Endocrine Abstracts

An large number of clinical entities are associated with abnormal bone mineral density. On one end of the spectrum, the sclerosing bone dysplasias are characterized by an excess of bone tissue. These conditions are, in most cases, monogenic diseases with involvement of one gene resulting in a clear mode of inheritance. Molecular genetic studies over the last decennia revealed the underlying genetic causes for many of them. The pathogenic mechanism can either be a decreased bone resorption, as in different forms of osteopetrosis, or an increased bone formation. The latter cases were for example very instrumental in illustrating the essential role of canonical Wnt signaling in the process of bone formation.

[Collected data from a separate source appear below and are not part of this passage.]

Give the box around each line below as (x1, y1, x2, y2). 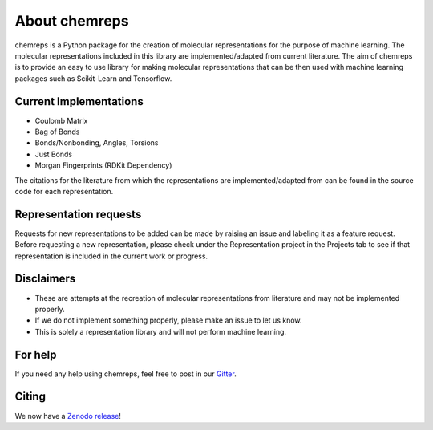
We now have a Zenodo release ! (14, 411, 122, 420)
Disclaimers (14, 272, 76, 286)
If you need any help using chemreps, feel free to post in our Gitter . (14, 369, 237, 379)
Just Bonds (34, 149, 72, 159)
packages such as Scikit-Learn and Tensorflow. (14, 73, 172, 83)
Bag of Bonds (34, 127, 80, 136)
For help (14, 347, 57, 361)
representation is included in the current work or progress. (14, 251, 208, 261)
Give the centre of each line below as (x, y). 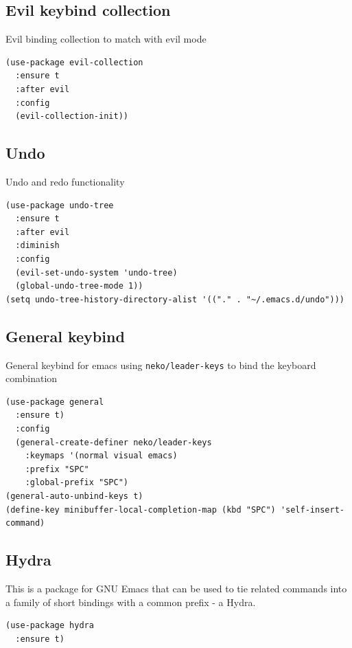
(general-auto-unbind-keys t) (74, 496)
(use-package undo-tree (60, 205)
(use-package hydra (50, 626)
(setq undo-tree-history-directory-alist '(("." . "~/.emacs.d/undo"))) (175, 299)
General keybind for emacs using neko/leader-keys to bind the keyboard (161, 365)
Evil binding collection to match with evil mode (106, 39)
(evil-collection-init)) (72, 116)
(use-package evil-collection (74, 62)
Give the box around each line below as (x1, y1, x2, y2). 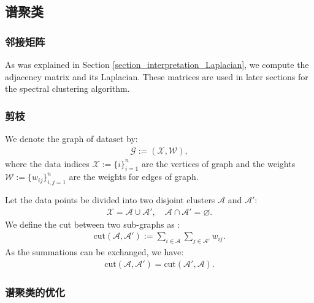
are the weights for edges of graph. (69, 170, 199, 183)
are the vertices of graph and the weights (141, 157, 296, 170)
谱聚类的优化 (5, 284, 66, 299)
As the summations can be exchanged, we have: (5, 245, 184, 258)
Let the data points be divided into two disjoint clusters (5, 193, 215, 206)
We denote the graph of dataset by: (5, 132, 138, 144)
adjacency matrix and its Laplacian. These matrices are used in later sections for (5, 70, 308, 83)
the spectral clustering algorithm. (5, 82, 130, 95)

On the other end of the spectrum osteoporosis is the best known example of a condition with decreased bone mass resulting in an increased risk for low trauma fractures in the elderly. The risk for osteoporosis is influenced by both environmental and genetic factors and is determined both by the peak bone mass reached at young age and by the subsequent bone loss later on in life. Especially genome wide association studies in the last years have been very useful for dissecting the genetic basis for the regulation of bone mineral density. However, despite extremely large scale studies by very extended consortia, the obtained results so far can explain only a small percentage of the assumed genetic variability and further studies are needed. But these genome wide association studies definitely contributed to our current understanding of bone homeostasis by the identification of novel genes of relevance, as was the case by the study of monogenic sclerosing bone dysplasias.

Declaration of interest: The authors declare that there is no conflict of interest that could be perceived as prejudicing the impartiality of the research project.

Funding: This research did not receive any specific grant from any funding agency in the public, commercial or not-for-profit sector.